徐子陵心中剧震,知道寇仲下了决心,绝不让李世民生离此地。而李世民亦很难拒绝寇仲的挑战。李世民方面的高手人人脸色微变,目光齐集中到寇仲身上,显是对他甚为忌惮。宋玉致亦芳心颤震,正是寇仲这天不怕地不怕的英雄气概,令她对他既爱且恨,六神无主。由刺杀“青蛟”任少名开始,直至在老虎头上动土的盗取和氏璧,他表现的正是这种无畏的精神。

“咦!”一个女子的声音从下面传上来,接着有人道:“慕将军给何人封闭六脉,躺在这里呢?”

事实上在下层亦围满了观者,只是没有人敢接近梯阶,此女于这要紧时刻走到慕铁雄旁,又出言截住李世民对寇仲的回应,无不深合兵法之道;不但使李世民对寇仲的挑战有缓冲之机,也削弱了寇仲的气势。众人不由拥前数步,往下瞧去,刚好见到一位气质独特的美女,伸脚轻踢了伏身阶台的慕铁雄一记。慕铁雄应脚剧颤呻吟,茫然坐起。

伏骞双目奇光连闪,脸上掠过难以掩饰的讶异神情,问道:“姑娘能破在下手法,确是非凡,可否赐示芳名。”

美女仰起俏脸,右掌则迅快无比地在慕铁雄背上连拍十多掌,后者两眼倏地恢复神采,并闭目运功。众人均心生惊异,才知刚才此女一脚并没有全解慕铁雄被封的经穴,只能令他坐起半身,但已尽收先声夺人的效应。兼之她现在目注上方,右手却如有目助般准确命中慕铁雄后背要穴,只是这一手已让人折服。

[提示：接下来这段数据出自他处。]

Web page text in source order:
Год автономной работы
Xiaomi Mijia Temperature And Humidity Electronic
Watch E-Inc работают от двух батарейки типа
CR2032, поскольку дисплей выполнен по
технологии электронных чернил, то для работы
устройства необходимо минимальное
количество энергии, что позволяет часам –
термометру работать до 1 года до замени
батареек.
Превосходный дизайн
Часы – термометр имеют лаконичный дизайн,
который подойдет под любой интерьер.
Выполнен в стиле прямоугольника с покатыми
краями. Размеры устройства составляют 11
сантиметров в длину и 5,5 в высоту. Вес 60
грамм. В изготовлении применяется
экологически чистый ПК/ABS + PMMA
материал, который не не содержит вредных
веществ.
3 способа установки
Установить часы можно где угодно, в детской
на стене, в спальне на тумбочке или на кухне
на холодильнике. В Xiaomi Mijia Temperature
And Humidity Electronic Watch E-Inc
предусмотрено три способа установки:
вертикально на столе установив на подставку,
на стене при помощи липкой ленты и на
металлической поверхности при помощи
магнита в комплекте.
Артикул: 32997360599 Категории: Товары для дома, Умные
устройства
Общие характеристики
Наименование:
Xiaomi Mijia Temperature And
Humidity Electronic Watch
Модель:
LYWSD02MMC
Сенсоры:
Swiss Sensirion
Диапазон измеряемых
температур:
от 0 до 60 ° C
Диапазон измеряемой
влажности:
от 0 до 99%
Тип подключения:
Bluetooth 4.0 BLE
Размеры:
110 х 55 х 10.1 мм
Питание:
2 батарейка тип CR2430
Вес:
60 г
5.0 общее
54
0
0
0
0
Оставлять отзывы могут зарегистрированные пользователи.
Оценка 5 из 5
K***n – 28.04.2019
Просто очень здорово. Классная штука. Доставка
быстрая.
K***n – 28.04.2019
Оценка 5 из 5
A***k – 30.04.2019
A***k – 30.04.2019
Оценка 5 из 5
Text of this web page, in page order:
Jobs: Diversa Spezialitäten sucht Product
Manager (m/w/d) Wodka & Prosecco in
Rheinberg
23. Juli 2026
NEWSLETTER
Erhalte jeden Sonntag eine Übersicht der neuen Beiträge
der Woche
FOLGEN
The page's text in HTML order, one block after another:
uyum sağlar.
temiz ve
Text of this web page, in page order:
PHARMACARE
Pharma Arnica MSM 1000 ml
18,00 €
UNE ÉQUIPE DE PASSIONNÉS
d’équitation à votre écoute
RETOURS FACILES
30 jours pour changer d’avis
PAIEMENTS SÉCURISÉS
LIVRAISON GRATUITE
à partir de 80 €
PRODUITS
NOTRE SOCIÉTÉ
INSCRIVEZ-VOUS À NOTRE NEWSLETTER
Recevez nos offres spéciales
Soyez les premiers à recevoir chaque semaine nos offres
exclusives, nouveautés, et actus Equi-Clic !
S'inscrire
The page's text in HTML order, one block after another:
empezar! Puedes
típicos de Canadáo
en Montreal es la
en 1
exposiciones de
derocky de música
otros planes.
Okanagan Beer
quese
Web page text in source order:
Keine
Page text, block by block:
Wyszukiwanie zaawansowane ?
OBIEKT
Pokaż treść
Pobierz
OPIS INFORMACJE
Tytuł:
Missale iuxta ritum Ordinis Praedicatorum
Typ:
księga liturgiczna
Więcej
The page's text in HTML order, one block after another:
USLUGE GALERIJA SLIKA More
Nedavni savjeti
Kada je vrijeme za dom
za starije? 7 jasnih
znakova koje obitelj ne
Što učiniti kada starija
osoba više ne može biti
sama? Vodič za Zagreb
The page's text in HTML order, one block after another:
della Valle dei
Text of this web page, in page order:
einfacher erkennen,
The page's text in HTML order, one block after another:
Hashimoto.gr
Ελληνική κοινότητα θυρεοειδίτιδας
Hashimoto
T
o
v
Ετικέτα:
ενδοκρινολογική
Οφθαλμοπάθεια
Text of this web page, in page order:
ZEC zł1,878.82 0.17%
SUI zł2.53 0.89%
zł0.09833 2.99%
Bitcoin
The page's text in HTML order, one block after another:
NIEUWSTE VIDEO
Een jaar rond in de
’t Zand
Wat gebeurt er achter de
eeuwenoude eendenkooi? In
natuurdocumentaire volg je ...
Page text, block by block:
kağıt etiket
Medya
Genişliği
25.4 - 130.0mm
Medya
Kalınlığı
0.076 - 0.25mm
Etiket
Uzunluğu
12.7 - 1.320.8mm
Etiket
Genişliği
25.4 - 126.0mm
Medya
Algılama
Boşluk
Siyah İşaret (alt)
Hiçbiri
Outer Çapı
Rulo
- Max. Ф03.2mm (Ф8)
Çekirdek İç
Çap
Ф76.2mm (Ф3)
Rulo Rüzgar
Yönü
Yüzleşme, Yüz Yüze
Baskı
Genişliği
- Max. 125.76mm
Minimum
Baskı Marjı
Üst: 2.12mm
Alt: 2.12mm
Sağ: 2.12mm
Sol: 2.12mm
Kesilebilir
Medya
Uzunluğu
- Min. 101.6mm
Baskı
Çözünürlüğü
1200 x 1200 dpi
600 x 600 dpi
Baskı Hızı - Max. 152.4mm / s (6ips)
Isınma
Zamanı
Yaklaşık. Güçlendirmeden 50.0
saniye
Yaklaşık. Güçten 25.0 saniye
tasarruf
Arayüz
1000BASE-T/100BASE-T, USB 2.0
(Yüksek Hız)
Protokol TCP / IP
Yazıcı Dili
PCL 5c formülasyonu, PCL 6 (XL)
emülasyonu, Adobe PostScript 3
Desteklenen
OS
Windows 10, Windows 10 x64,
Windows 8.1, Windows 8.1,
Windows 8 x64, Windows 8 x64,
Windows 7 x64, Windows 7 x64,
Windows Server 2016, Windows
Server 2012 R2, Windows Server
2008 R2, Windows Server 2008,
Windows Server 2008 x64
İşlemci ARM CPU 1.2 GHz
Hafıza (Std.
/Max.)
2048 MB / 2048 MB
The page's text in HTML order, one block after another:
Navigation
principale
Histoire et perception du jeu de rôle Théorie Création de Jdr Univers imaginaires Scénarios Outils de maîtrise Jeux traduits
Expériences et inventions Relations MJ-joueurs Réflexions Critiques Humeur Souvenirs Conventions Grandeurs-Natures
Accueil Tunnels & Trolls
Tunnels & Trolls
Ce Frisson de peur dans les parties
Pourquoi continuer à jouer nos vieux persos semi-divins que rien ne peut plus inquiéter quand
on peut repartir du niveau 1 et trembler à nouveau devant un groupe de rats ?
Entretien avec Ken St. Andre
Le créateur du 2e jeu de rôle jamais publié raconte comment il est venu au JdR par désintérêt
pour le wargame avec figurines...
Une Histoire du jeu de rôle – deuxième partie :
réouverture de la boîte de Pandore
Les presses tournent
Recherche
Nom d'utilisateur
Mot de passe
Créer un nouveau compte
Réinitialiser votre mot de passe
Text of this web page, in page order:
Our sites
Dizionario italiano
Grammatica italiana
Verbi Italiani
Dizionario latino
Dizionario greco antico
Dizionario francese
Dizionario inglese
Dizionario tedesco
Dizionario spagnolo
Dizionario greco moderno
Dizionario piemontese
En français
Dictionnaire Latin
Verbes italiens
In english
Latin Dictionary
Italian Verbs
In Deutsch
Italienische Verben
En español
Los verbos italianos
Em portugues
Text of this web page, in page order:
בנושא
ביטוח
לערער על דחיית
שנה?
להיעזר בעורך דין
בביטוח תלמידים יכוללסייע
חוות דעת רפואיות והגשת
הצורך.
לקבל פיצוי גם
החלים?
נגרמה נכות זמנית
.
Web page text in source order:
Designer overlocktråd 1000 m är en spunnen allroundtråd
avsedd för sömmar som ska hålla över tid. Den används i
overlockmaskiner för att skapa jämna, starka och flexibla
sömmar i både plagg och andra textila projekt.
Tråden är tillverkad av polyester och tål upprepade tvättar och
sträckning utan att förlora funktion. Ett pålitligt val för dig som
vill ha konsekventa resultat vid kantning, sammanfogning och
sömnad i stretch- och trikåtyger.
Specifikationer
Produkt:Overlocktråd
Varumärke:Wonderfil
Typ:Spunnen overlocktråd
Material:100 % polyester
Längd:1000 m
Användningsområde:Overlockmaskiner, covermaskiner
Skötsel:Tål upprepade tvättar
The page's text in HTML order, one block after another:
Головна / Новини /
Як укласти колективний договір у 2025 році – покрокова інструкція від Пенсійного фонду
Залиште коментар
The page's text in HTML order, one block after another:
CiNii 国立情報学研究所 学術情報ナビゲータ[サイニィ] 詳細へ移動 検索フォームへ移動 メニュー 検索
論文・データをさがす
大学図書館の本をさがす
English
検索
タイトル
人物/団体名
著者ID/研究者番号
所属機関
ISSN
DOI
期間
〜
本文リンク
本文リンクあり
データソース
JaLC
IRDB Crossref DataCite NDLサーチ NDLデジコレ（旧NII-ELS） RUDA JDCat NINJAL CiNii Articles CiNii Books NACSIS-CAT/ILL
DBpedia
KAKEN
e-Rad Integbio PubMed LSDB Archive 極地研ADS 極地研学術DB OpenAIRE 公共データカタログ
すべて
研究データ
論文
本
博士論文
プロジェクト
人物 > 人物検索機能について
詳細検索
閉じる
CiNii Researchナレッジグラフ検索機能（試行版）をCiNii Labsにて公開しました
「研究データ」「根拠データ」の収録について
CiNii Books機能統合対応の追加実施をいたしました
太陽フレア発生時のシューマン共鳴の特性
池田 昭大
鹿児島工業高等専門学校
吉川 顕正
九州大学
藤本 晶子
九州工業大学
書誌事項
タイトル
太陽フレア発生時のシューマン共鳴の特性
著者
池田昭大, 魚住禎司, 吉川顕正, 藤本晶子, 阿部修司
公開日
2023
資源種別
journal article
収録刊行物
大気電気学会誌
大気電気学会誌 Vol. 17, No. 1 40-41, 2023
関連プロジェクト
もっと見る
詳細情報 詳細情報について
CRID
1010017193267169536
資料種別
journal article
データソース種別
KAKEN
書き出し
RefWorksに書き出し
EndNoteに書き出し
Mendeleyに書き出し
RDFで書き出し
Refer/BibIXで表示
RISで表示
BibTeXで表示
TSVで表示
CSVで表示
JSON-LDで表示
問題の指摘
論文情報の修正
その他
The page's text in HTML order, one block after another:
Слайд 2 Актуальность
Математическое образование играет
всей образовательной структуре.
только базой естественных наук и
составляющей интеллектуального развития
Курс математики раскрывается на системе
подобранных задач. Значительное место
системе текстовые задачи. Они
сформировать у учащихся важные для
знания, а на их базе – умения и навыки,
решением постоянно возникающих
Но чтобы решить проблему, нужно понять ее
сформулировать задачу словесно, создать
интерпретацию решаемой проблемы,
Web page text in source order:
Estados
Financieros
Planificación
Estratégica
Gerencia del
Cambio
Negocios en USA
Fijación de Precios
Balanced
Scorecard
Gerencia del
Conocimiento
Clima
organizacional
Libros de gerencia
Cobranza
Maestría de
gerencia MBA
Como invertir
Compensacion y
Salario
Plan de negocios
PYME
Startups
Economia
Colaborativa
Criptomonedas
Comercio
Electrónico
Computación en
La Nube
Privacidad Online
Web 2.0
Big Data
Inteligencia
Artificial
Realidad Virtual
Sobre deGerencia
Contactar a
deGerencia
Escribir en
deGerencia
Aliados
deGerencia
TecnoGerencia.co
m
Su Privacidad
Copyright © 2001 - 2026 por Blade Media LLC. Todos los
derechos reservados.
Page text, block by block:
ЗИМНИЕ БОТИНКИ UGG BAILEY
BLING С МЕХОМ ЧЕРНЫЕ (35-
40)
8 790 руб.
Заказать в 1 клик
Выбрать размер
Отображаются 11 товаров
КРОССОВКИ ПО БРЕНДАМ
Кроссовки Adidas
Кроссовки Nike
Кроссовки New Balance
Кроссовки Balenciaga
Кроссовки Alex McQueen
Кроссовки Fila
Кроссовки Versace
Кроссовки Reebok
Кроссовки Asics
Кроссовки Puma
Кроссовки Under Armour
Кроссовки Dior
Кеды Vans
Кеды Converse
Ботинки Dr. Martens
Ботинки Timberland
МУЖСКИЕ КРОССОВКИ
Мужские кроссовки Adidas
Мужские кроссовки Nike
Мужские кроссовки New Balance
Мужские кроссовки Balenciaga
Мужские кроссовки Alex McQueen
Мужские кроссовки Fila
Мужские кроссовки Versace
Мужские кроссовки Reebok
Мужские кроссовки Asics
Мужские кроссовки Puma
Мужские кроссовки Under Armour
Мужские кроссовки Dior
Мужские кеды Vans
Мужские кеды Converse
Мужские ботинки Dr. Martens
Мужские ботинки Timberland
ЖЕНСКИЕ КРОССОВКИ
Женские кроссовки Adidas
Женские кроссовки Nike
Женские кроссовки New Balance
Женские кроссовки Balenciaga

美女一点不让地与高高在上的伏骞对视,冷然自若道:“妾身的过去已死,变成无名无姓的人,王子称呼妾身作红拂女又或李夫人,均悉从尊意。”

未待伏骞答话,紧接娇叱道:“寇仲你我早前一战尚未竟全功,你凭什么向秦王挑战?”

寇仲望向李世民苦笑道:“小弟服了,收回刚才的话,嫂子也请放小子一马吧。”

他说话的内容语调均似示弱之极,却没有人认为他是怕了红拂女。不知情者也猜到他是由于某些原因而不想与她动手。

徐子陵心中暗叹,他最明白寇仲的心情,尽管他们有恨李靖的理由,但兄弟情义始终难以一把抹去,怎能对他的娇妻痛下杀手。而对着红拂女这种高手,想手下留情可跟自尽没有多大分别。

伏骞摇头叹道:“女中豪杰,令人敬佩,李夫人请上!”

红拂女脸容静如止水的拾级而上,到她归回李世民一伙,伏骞脱掉外袍,露出慑人的雄伟躯干,长笑道:“不知庞兄用的是什么兵器。”

庞玉淡然道:“兵器乃不祥之物,不宜在此地施用,何不让我们玩两手拳脚,王子意下如何?”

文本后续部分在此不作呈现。